Answer:
a) The recursion formula is [tex]R_n = R_{n-1}+n[/tex].
b) [tex]R_n = 1 + \frac{n(n+1)}{2}[/tex].
Step-by-step explanation:
a) Let us explore the recurrence. A plane with only one line is divided in two regions, so [tex]R_1 = 2[/tex]. If we add another line under the restrictions of the problem, [tex]R_2 = 4[/tex].
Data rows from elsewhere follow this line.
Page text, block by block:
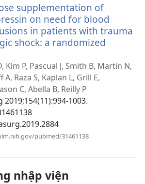
mới)
supplementation of
on need for blood
in patients with trauma
shock: a randomized
Kim P, Pascual J, Smith B, Martin N,
Raza S, Kaplan L, Grill E,
C, Abella B, Reilly P
2019;154(11):994-1003.
pubmed/31461138
nhập viện
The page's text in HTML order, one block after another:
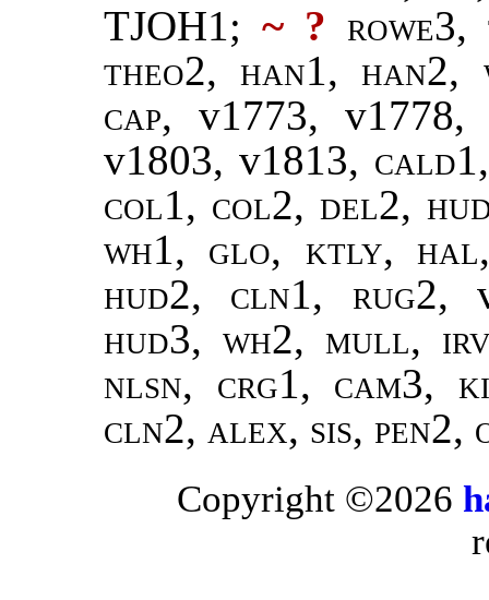
TJOH1; ~ ? rowe3,
theo2, han1, han2,
cap, v1773, v1778,
v1803, v1813,
col1, col2, del2,
wh1, glo, ktly, hal,
hud2, cln1, rug2,
hud3, wh2, mull,
nlsn, crg1, cam3,
cln2, alex, sis, pen2,
Copyright ©2026
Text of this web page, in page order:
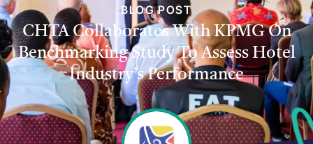
BLOG POST
CHTA Collaborates With KPMG On
Benchmarking Study To Assess Hotel
Industry’s Performance
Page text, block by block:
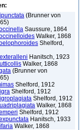
(Brunner von
Saussure, 1864
Walker, 1868
Shelford,
Hanitsch, 1923
Walker, 1868
(Brunner von
Shelford, 1912
Shelford, 1912
Shelford, 1912
Walker, 1868
Shelford, 1912
Hanitsch, 1933
Walker, 1868
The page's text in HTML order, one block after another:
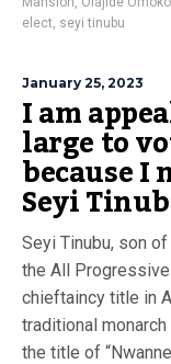
elect, seyi tinubu
January 25, 2023
I am
large to
because I
Seyi
Seyi Tinubu, son
the All
chieftaincy title in
traditional
the title of
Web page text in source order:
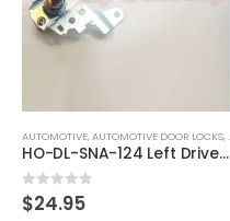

Notice that each line intersects the other n-1 lines, because there are no parallel lines. Assume we have n-1 lines and [tex]R_{n-1}[/tex] regions in the plane. If we add a new one we will have the previous [tex]R_{n-1}[/tex] plus n new regions. Because, for each line crossed by the new one there are a new region. Therefore,
[tex]R_n = R_{n-1}+n[/tex].
b) The method here is to develop the recurrence and find some pattern. Hence, using the formula for [tex]R_n[/tex], [tex]R_{n-1}[/tex] and [tex]R_{n-2}[/tex] we obtain
[tex]R_n = R_{n-1}+n=R_{n-2} + (n-1) + n = R_{n-3}+(n-2) + (n-1) + n.[/tex]
Notice that for each step back in the recurrence we add a new term in th sum. If we repeat the procedure n-1 times we will have
[tex]R_n = R_{n-3}+(n-2) + (n-1) + n = R_1 + 2+3+\cdots+(n-2) + (n-1) + n.[/tex]
Using that [tex]R_1 = 2[/tex]:
[tex]R_n = R_1 + 2+3+\cdots+(n-2) + (n-1) + n = 2 +2+3+\cdots+(n-2) + (n-1) + n.[/tex]
Here the smart step is to split the first 2 in 1+1, in order to obtain the sum of the first n natural numbers, and the expression for this last sum it is well known. Therefore,
[tex]R_n = 1 +(1+2+\cdots+ (n-1) + n) = 1+\frac{n(n+1)}{2}.[/tex]